Outcome | Odds Ratio | Confidence Interval | p-Value |
---|---|---|---|
Mortality | 2.8 | 0.6–8.6 | 0.1 |
Re-operation | 5.0 | 3.3–7.6 | <0.001 |
Absolute difference | Confidence interval | p-value | |
Billed hospital charges | $794,446 | $794,444–794,448 | <0.001 |
After adjusting for patient co-variates (Supplementary Table 6), recurrent post-operative HAEC was not associated with an increased odds of one-year in-hospital mortality (adjusted Odd Ratio: [aOR] 3.3, CI 0.88–12.1, p-value 0.08) (Table 4). On univariate analysis, children who developed recurrent HAEC were more likely to undergo ostomy placement following their index pull-through procedure (22.5% vs 3.8%, p < 0.001) and had an increased rate of repeat pull-through that approached statistical significance (6.5% vs 3.2%, p = 0.07). After adjusting for patient co-variates (Supplementary Table 6), recurrent post-operative HAEC was associated with a significant increase in the odds of repeat pull-through or placement of an ostomy after a pull-through (adjusted Odd Ratio: [aOR] 5.2, CI 3.3–8.1, p < 0.001) (Table 5). After adjusting for salient patient characteristics (Supplementary Table 6), recurrent HAEC was associated with an absolute increase in total hospital charges in the first year of life of $58,964 (95%CI: $58,962–58,966, p < 0.001, Fig. 3).
Table 4.
Risk factor | Odds ratio | Confidence Interval | p-Value |
---|---|---|---|
Recurrent HAEC | 3.3 | 0.88–12.1 | 0.08 |
Birth weight (kg) | 0.29 | 0.15–0.57 | <0.001 |
AUC 0.83, Brier Score 0.008.
Table 5.
Risk factor | Odds ratio | Confidence interval | p-Value |
---|---|---|---|
Recurrent HAEC | 5.2 | 3.3–8.1 | <0.001 |
History of central nervous system infection | 2.3 | 1.0–5.0 | 0.04 |
AUC 0.73, Brier Score 0.07.
3. Discussion
3.1. Summary of results
In a large cohort of children with HD treated at U.S. children’s hospitals we identified a 7% rate of recurrent post-operative enterocolitis. Rates varied from 0 to 33% by hospital.
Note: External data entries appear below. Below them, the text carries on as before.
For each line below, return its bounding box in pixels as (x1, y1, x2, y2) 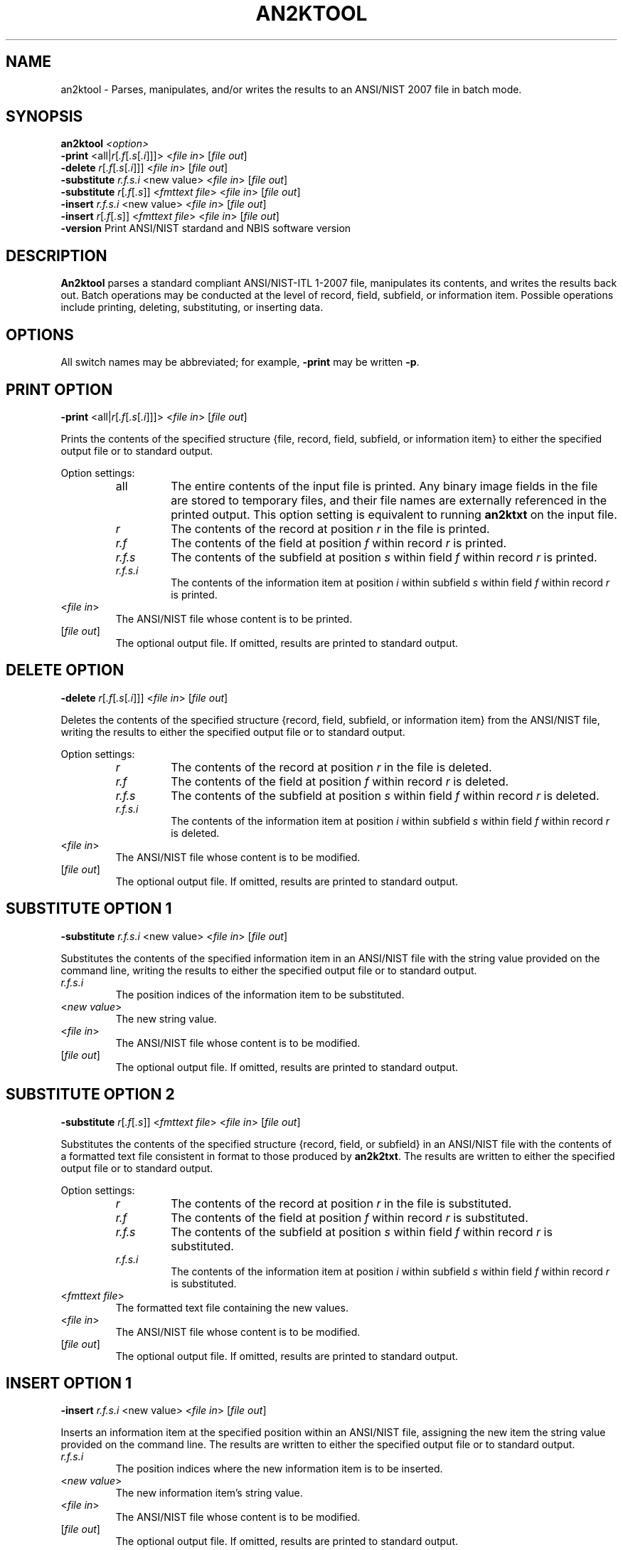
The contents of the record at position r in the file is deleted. (171, 759, 492, 774)
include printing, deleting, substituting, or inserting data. (60, 301, 324, 314)
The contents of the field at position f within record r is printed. (171, 535, 507, 550)
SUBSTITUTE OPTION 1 (6, 900, 172, 918)
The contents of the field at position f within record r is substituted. (171, 1210, 528, 1225)
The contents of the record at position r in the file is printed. (171, 521, 490, 536)
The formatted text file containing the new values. (115, 1301, 348, 1314)
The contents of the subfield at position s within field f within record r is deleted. (171, 788, 600, 803)
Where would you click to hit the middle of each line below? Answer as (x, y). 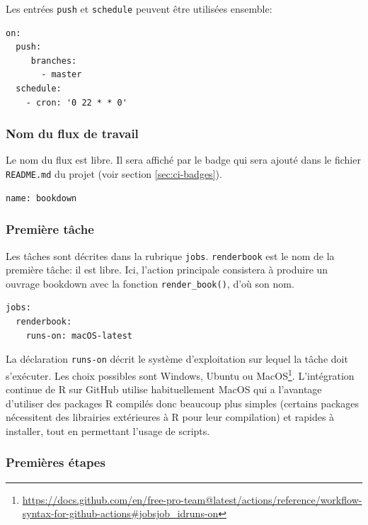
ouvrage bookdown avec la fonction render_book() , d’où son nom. (150, 283)
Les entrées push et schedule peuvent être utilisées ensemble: (139, 9)
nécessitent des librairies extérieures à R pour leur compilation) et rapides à (170, 417)
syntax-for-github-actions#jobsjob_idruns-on (120, 513)
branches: (54, 61)
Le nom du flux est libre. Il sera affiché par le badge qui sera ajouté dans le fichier (183, 160)
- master (62, 75)
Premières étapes (56, 462)
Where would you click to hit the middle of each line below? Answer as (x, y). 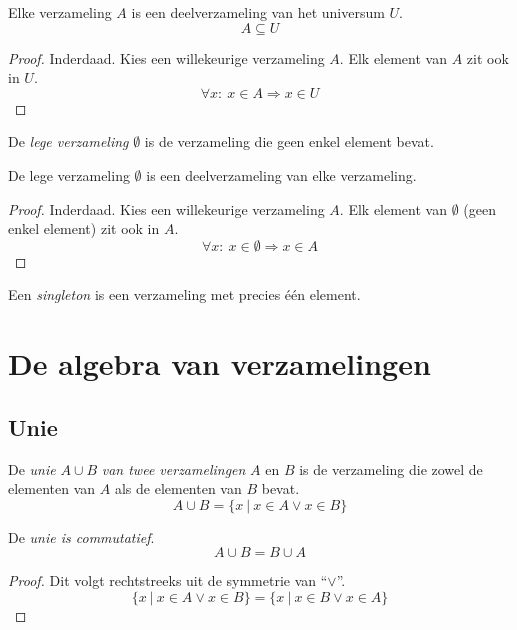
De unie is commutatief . (81, 536)
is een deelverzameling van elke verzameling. (281, 174)
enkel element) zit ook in (84, 228)
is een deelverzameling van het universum (258, 12)
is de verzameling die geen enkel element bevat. (289, 141)
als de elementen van (178, 488)
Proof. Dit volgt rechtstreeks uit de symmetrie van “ (168, 580)
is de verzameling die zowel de (391, 468)
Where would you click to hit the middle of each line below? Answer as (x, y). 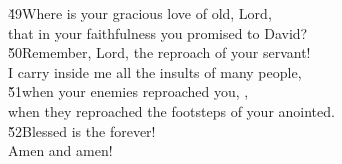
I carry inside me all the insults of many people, (155, 71)
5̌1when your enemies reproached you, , (128, 91)
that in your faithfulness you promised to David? (158, 32)
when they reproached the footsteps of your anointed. (171, 110)
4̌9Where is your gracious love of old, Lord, (140, 13)
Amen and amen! (60, 150)
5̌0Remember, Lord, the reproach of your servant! (159, 52)
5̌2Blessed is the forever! (82, 130)
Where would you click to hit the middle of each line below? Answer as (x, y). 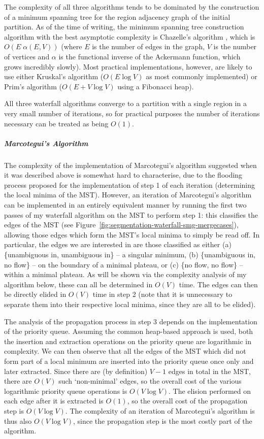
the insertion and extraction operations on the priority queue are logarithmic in (128, 341)
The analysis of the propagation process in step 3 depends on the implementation (131, 321)
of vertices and (27, 56)
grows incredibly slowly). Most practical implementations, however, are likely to (128, 66)
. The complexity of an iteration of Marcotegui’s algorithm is (160, 410)
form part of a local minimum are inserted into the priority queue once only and (129, 361)
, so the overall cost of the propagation (187, 401)
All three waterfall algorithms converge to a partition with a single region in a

Risk factors for recurrent post-operative HAEC included pre-operative HAEC, history of central nervous system infection, and congenital chromosome abnormalities, but did not include hospital or surgeon volume, placement of an ostomy prior to pull-through, congenital cardiac anomalies or chromosome abnormalities. Recurrent post-operative HAEC did not have an impact on inpatient mortality, but it did increase odds of condition-specific re-operation and billed hospital charges.
3.2. Comparison to previous literature
There are few previous large database studies of post-operative HAEC to which we can compare our identified rate of HAEC. Nevertheless, our post-operative HAEC rate of 13% with a range from 0% to 33% is consistent with previous literature which has reported a range from 2% to 33% in single center studies [2, 4–6]. Most previous studies do not break down post-operative HAEC into single episodes versus recurrent HAEC, however Teitelbaum at al reported a rate of recurrent HAEC of 4%, which is slightly lower than our recurrent rate of 7% [4]. We chose to study recurrent HAEC due to the limitations of using an administrative database to define HAEC. A single episode of HAEC may be related to miscoding, however, it is significantly less likely that two or more episodes could be related to miscoding.
While previous studies had identified trisomy 21 as a risk factors for HAEC [4, 10], this was not supported in our data, as presence of any chromosomal abnormality was not a significant risk factor for HAEC. This is consistent with a more recent single center retrospective study by Kwendakwema et al., which showed that there was no increase in rates of HAEC in trisomy 21 patients in their series [19]. Previous studies have identified the presence of additional congenital anomalies including neurologic anomalies and cardiac anomalies as risk factors for HAEC, however, in these studies these anomalies are specifically mentioned in the context of trisomy 21 and were not analyzed independently [2,8]. In our study, while trisomy 21 and congenital cardiac anomalies were not found to be a risk factor for post-operative HAEC, congenital neurologic anomalies and history of central nervous system infection were significant risk factors. Previous studies have been conflicting about whether or not pre-operative HAEC infers a greater risk of post-operative HAEC [2, 20, 21]. Our study found that patients who had a previous episode of HAEC were more likely to develop subsequent episodes.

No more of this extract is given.